» **Your objective**:
Should a picture appear anywhere in the data, omit it and copy everything else exactly.

» **Data to process**:
++++++++++++++++++++

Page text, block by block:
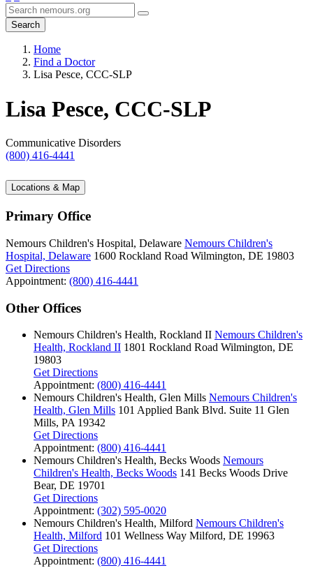
Search
Home
Find a Doctor
Lisa Pesce, CCC-SLP
Lisa Pesce, CCC-SLP
Communicative Disorders
(800) 416-4441
Locations & Map
Primary Office
Nemours Children's Hospital, Delaware Nemours Children's
Hospital, Delaware 1600 Rockland Road Wilmington, DE 19803
Get Directions
Appointment: (800) 416-4441
Other Offices
Nemours Children's Health, Rockland II Nemours Children's
Health, Rockland II 1801 Rockland Road Wilmington, DE
19803
Get Directions
Appointment: (800) 416-4441
Nemours Children's Health, Glen Mills Nemours Children's
Health, Glen Mills 101 Applied Bank Blvd. Suite 11 Glen
Mills, PA 19342
Get Directions
Appointment: (800) 416-4441
Nemours Children's Health, Becks Woods Nemours
Children's Health, Becks Woods 141 Becks Woods Drive
Bear, DE 19701
Get Directions
Appointment: (302) 595-0020
Nemours Children's Health, Milford Nemours Children's
Health, Milford 101 Wellness Way Milford, DE 19963
Get Directions
Appointment: (800) 416-4441
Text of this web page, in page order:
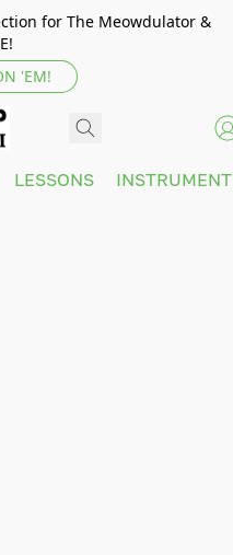
for The Meowdulator &
'EM!
LESSONS
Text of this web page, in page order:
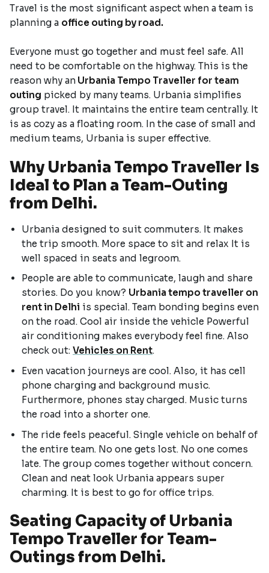
Travel is the most significant aspect when a team is
planning a office outing by road.
Everyone must go together and must feel safe. All
need to be comfortable on the highway. This is the
reason why an Urbania Tempo Traveller for team
outing picked by many teams. Urbania simplifies
group travel. It maintains the entire team centrally. It
is as cozy as a floating room. In the case of small and
medium teams, Urbania is super effective.
Why Urbania Tempo Traveller Is
Ideal to Plan a Team-Outing
from Delhi.
Urbania designed to suit commuters. It makes
the trip smooth. More space to sit and relax It is
well spaced in seats and legroom.
People are able to communicate, laugh and share
stories. Do you know? Urbania tempo traveller on
rent in Delhi is special. Team bonding begins even
on the road. Cool air inside the vehicle Powerful
air conditioning makes everybody feel fine. Also
check out: Vehicles on Rent.
Even vacation journeys are cool. Also, it has cell
phone charging and background music.
Furthermore, phones stay charged. Music turns
the road into a shorter one.
The ride feels peaceful. Single vehicle on behalf of
the entire team. No one gets lost. No one comes
late. The group comes together without concern.
Clean and neat look Urbania appears super
charming. It is best to go for office trips.
Seating Capacity of Urbania
Tempo Traveller for Team-
Outings from Delhi.
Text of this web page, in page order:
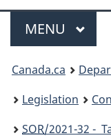
Menu
MAIN
MENU
You
are
here:
Canada.ca
Legislation
SOR/2021-32 -
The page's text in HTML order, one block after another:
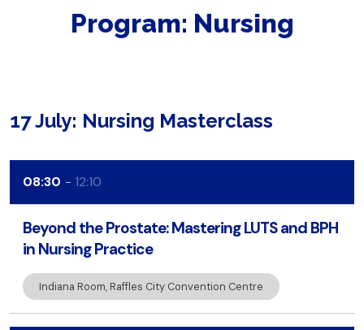
Program: Nursing
17 July: Nursing Masterclass
08:30 12:10
Beyond the Prostate: Mastering LUTS and BPH
in Nursing Practice
Indiana Room, Raffles City Convention Centre
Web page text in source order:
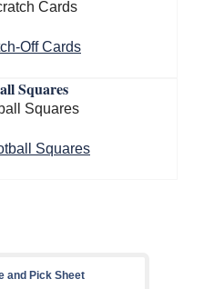
Off Cards
Squares
Squares
and Pick Sheet
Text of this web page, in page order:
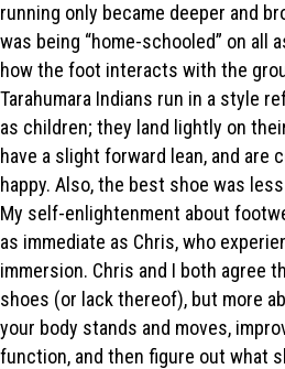
running only became deeper and
was being “home-schooled” on all
how the foot interacts with the
Tarahumara Indians run in a style
as children; they land lightly on
have a slight forward lean, and are
happy. Also, the best shoe was
My self-enlightenment about
as immediate as Chris, who
immersion. Chris and I both agree
shoes (or lack thereof), but more
your body stands and moves,
function, and then figure out what
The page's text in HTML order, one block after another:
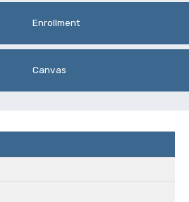
Enrollment
Canvas
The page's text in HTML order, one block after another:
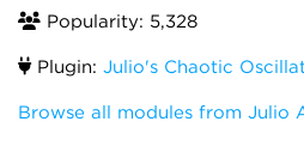
Popularity: 5,328
Plugin: Julio's Chaotic
Browse all modules from Julio
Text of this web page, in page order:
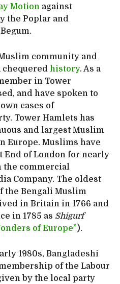
Motion against
the Poplar and
community and
chequered history. As a
in Tower
and have spoken to
cases of
Tower Hamlets has
and largest Muslim
Europe. Muslims have
End of London for nearly
the commercial
Company. The oldest
the Bengali Muslim
in Britain in 1766 and
in 1785 as Shigurf
of Europe” ).
1980s, Bangladeshi
of the Labour
by the local party
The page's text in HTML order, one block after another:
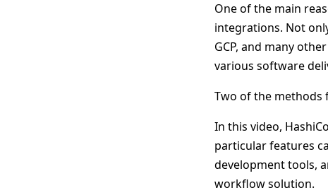
One of the main
integrations. Not
GCP, and many
various software
Two of the methods
In this video,
particular features
development tools,
workflow solution.

++++++++++++++++++++

» **Finished exercise**:
Page text, block by block:
Search
Home
Find a Doctor
Lisa Pesce, CCC-SLP
Lisa Pesce, CCC-SLP
Communicative Disorders
(800) 416-4441
Locations & Map
Primary Office
Nemours Children's Hospital, Delaware Nemours Children's
Hospital, Delaware 1600 Rockland Road Wilmington, DE 19803
Get Directions
Appointment: (800) 416-4441
Other Offices
Nemours Children's Health, Rockland II Nemours Children's
Health, Rockland II 1801 Rockland Road Wilmington, DE
19803
Get Directions
Appointment: (800) 416-4441
Nemours Children's Health, Glen Mills Nemours Children's
Health, Glen Mills 101 Applied Bank Blvd. Suite 11 Glen
Mills, PA 19342
Get Directions
Appointment: (800) 416-4441
Nemours Children's Health, Becks Woods Nemours
Children's Health, Becks Woods 141 Becks Woods Drive
Bear, DE 19701
Get Directions
Appointment: (302) 595-0020
Nemours Children's Health, Milford Nemours Children's
Health, Milford 101 Wellness Way Milford, DE 19963
Get Directions
Appointment: (800) 416-4441
Text of this web page, in page order:
for The Meowdulator &
'EM!
LESSONS
Text of this web page, in page order:
Travel is the most significant aspect when a team is
planning a office outing by road.
Everyone must go together and must feel safe. All
need to be comfortable on the highway. This is the
reason why an Urbania Tempo Traveller for team
outing picked by many teams. Urbania simplifies
group travel. It maintains the entire team centrally. It
is as cozy as a floating room. In the case of small and
medium teams, Urbania is super effective.
Why Urbania Tempo Traveller Is
Ideal to Plan a Team-Outing
from Delhi.
Urbania designed to suit commuters. It makes
the trip smooth. More space to sit and relax It is
well spaced in seats and legroom.
People are able to communicate, laugh and share
stories. Do you know? Urbania tempo traveller on
rent in Delhi is special. Team bonding begins even
on the road. Cool air inside the vehicle Powerful
air conditioning makes everybody feel fine. Also
check out: Vehicles on Rent.
Even vacation journeys are cool. Also, it has cell
phone charging and background music.
Furthermore, phones stay charged. Music turns
the road into a shorter one.
The ride feels peaceful. Single vehicle on behalf of
the entire team. No one gets lost. No one comes
late. The group comes together without concern.
Clean and neat look Urbania appears super
charming. It is best to go for office trips.
Seating Capacity of Urbania
Tempo Traveller for Team-
Outings from Delhi.
Text of this web page, in page order:
Menu
MAIN
MENU
You
are
here:
Canada.ca
Legislation
SOR/2021-32 -
The page's text in HTML order, one block after another:
Program: Nursing
17 July: Nursing Masterclass
08:30 12:10
Beyond the Prostate: Mastering LUTS and BPH
in Nursing Practice
Indiana Room, Raffles City Convention Centre
Web page text in source order:
Off Cards
Squares
Squares
and Pick Sheet
Text of this web page, in page order:
running only became deeper and
was being “home-schooled” on all
how the foot interacts with the
Tarahumara Indians run in a style
as children; they land lightly on
have a slight forward lean, and are
happy. Also, the best shoe was
My self-enlightenment about
as immediate as Chris, who
immersion. Chris and I both agree
shoes (or lack thereof), but more
your body stands and moves,
function, and then figure out what
The page's text in HTML order, one block after another:
Enrollment
Canvas
The page's text in HTML order, one block after another:
Popularity: 5,328
Plugin: Julio's Chaotic
Browse all modules from Julio
Text of this web page, in page order:
Motion against
the Poplar and
community and
chequered history. As a
in Tower
and have spoken to
cases of
Tower Hamlets has
and largest Muslim
Europe. Muslims have
End of London for nearly
the commercial
Company. The oldest
the Bengali Muslim
in Britain in 1766 and
in 1785 as Shigurf
of Europe” ).
1980s, Bangladeshi
of the Labour
by the local party
The page's text in HTML order, one block after another:
One of the main
integrations. Not
GCP, and many
various software
Two of the methods
In this video,
particular features
development tools,
workflow solution.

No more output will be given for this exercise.